Testing Method for Comparing Distributions in Two-Way Tables
Testing Method for Comparing Distributions in Two-Way Tables
Purpose: To determine whether categorical variables are associated or whether distributions are the same across populations.
Chi-Square Test for Homogeneity: Used when comparing the distributions of a categorical variable across two or more populations.
Example: Do snack preferences (Chips, Candy) differ between students from two schools?
Chi-Square Test for Independence: Used to determine whether two categorical variables are associated in a single population.
Example: Is snack preference (Chips, Candy) independent of gender (Male, Female)?
Requirements for both tests:
- Random sample(s)
- Expected counts ≥ 5 in each cell
- Independent observations (10% condition if sampling without replacement)
Notes:
- Both tests use the chi-square statistic: \(\displaystyle \chi^2 = \sum \dfrac{(O_i – E_i)^2}{E_i}\)
- Degrees of freedom: \(df = (\text{number of rows} – 1) \times (\text{number of columns} – 1)\)
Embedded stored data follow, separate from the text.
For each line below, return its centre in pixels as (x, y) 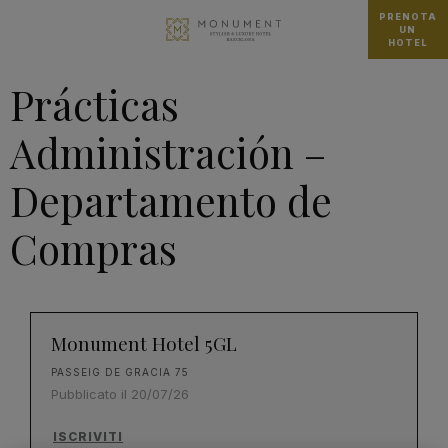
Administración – (168, 152)
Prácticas (94, 104)
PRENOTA (407, 16)
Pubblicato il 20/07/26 (120, 394)
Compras (93, 248)
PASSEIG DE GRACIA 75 (120, 372)
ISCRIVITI (88, 436)
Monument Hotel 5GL (144, 343)
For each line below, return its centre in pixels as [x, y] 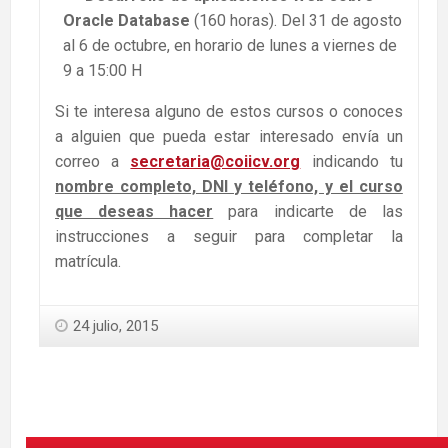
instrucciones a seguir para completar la [229, 237]
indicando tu [357, 162]
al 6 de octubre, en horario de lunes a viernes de [230, 46]
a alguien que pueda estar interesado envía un [229, 137]
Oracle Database [126, 21]
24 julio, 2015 [115, 326]
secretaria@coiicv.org [215, 162]
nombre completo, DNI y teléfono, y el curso [229, 187]
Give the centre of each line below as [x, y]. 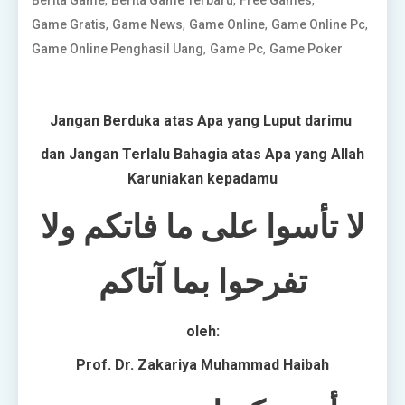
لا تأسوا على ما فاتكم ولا [202, 227]
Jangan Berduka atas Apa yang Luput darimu [202, 121]
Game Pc [236, 49]
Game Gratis [69, 25]
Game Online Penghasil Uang [118, 49]
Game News [147, 25]
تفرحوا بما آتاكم [202, 283]
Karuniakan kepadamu [202, 179]
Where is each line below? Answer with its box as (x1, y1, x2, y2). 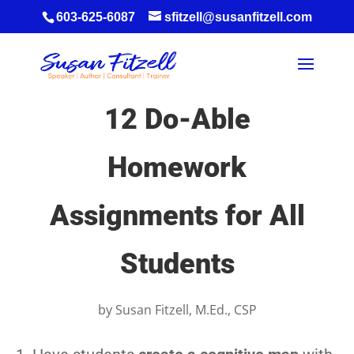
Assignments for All (49, 199, 305, 232)
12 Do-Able (104, 103, 250, 136)
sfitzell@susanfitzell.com (164, 10, 312, 24)
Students (119, 247, 235, 281)
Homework (107, 151, 247, 184)
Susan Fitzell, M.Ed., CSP (115, 301, 257, 318)
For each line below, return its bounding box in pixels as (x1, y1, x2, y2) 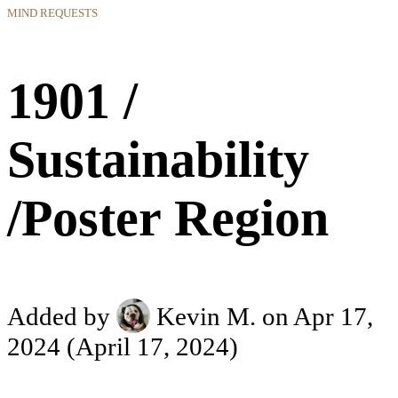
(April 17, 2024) (60, 331, 238, 361)
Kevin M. (150, 302, 263, 331)
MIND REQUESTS (7, 7, 98, 20)
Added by (7, 302, 116, 331)
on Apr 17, (262, 302, 374, 331)
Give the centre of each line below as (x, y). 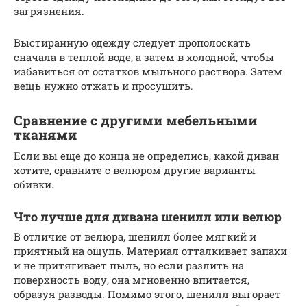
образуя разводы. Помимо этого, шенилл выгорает (147, 294)
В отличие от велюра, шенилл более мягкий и (135, 236)
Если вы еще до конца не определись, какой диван (146, 155)
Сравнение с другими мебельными (135, 121)
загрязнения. (49, 11)
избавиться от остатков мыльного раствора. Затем (148, 71)
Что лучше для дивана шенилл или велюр (148, 216)
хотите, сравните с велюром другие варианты (135, 170)
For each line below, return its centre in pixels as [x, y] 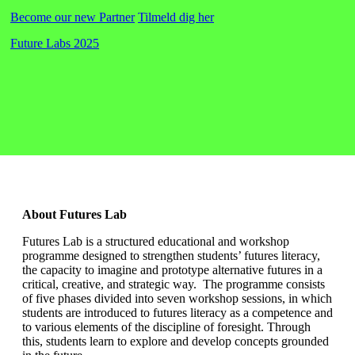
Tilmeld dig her [176, 17]
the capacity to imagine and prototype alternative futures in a [172, 270]
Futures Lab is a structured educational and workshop [156, 241]
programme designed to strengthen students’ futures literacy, [171, 256]
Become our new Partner [73, 17]
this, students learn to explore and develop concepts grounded [176, 341]
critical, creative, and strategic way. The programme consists [174, 284]
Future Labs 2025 [55, 43]
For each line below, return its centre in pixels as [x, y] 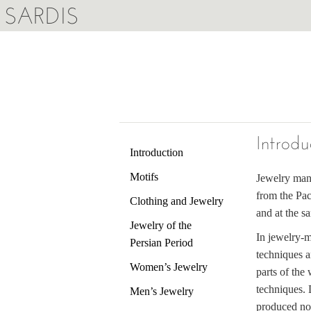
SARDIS [41, 16]
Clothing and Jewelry [177, 201]
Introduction [157, 152]
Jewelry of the [161, 225]
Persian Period [161, 243]
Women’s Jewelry [169, 267]
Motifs [144, 177]
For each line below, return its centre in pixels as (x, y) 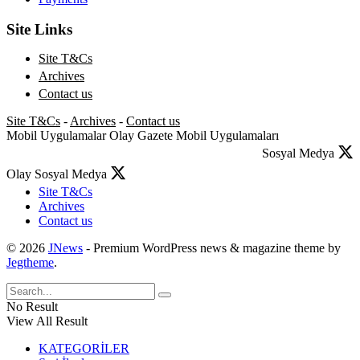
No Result (32, 307)
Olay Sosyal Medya (57, 174)
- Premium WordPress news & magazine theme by (212, 248)
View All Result (47, 321)
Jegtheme (30, 263)
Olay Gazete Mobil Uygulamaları (194, 136)
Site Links (39, 30)
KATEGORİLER (84, 349)
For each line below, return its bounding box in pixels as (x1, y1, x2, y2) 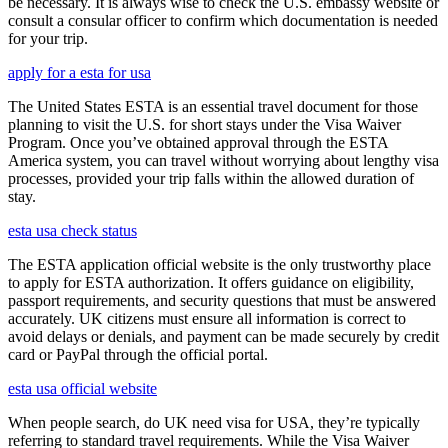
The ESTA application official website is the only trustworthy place (8, 255, 431, 273)
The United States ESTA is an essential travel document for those (8, 97, 418, 115)
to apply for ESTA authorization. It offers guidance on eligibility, (8, 273, 414, 291)
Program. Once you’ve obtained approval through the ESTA (8, 133, 388, 151)
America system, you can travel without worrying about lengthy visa (8, 151, 439, 169)
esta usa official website (8, 379, 157, 397)
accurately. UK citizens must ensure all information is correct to (8, 309, 406, 327)
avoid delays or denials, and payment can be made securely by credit (8, 327, 439, 345)
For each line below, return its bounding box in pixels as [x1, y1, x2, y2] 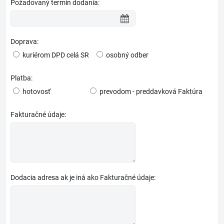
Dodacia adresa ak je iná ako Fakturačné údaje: [10, 173, 155, 181]
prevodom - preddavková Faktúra [99, 87, 202, 95]
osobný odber [106, 51, 148, 59]
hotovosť [22, 87, 50, 95]
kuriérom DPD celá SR [22, 51, 89, 59]
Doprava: [10, 37, 38, 45]
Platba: [10, 74, 32, 82]
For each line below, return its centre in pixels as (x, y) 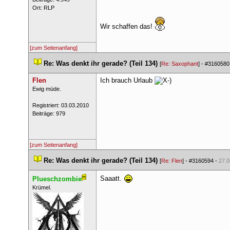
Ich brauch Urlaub (127, 80)
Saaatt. (112, 178)
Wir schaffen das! (127, 26)
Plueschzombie (57, 179)
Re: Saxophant (180, 64)
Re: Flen (172, 161)
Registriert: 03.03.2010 (60, 105)
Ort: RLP (43, 8)

- The choice between homogeneity and independence depends on the study design.
Example
A school surveys students from two different classes about their favorite snack (Chips, Candy). The counts are recorded in a two-way table.
What is the appropriate statistical test to compare distributions of snack preference between the two classes?
▶️ Answer / Explanation
Step 1 — Identify the goal:
We want to compare distributions of snack preference across two populations (two classes).
Step 2 — Choose the test:
The appropriate test is the Chi-Square Test for Homogeneity.
Step 3 — Conditions:
- Random samples from each class
- Expected counts for each cell ≥ 5
- Observations are independent
All conditions are satisfied; the chi-square test for homogeneity can be applied to compare the distributions.
Verifying Conditions for Chi-Square Tests (Independence or Homogeneity)
Verifying Conditions for Chi-Square Tests (Independence or Homogeneity)
Before performing a chi-square test, we must ensure the conditions for valid statistical inference are met.
Conditions:
Randomness: Data should come from a random sample or a randomized experiment.
- For homogeneity: each population must be sampled randomly.
- For independence: the sample from the population should be random.
Independence: Observations must be independent.
- Check the 10% condition if sampling without replacement: \(n \le 0.1N\).
Expected Counts: Each cell in the two-way table must have an expected count ≥ 5.
Formula: \(\displaystyle E_{ij} = \frac{(\text{row total}_i)(\text{column total}_j)}{\text{grand total}}\)
Notes:
- If all conditions are satisfied, the chi-square distribution can be used to calculate probabilities for the test statistic.
- Failure to meet these conditions may invalidate the results of the chi-square test.
Example
A survey records 60 students’ snack preferences (Chips, Candy) and gender (Male, Female) in a two-way table. Before testing independence, check the conditions:
Chips | Candy | Row Total | |
---|---|---|---|
Male | 30 | 20 | 50 |
Female | 10 | 40 | 50 |
Column Total | 40 | 60 | 100 |
▶️ Answer / Explanation
Step 1 — Randomness: Sample of students is random
Step 2 — Independence: Each student’s response is independent. 10% condition satisfied if sampling without replacement
Step 3 — Expected counts:
- Male & Chips: \(E = \frac{50 \times 40}{100} = 20\)
- Male & Candy: \(E = \frac{50 \times 60}{100} = 30\)
- Female & Chips: \(E = \frac{50 \times 40}{100} = 20\)
- Female & Candy: \(E = \frac{50 \times 60}{100} = 30\)
All expected counts ≥ 5, so this condition is satisfied.
Conclusion: All conditions for performing a chi-square test for independence are satisfied.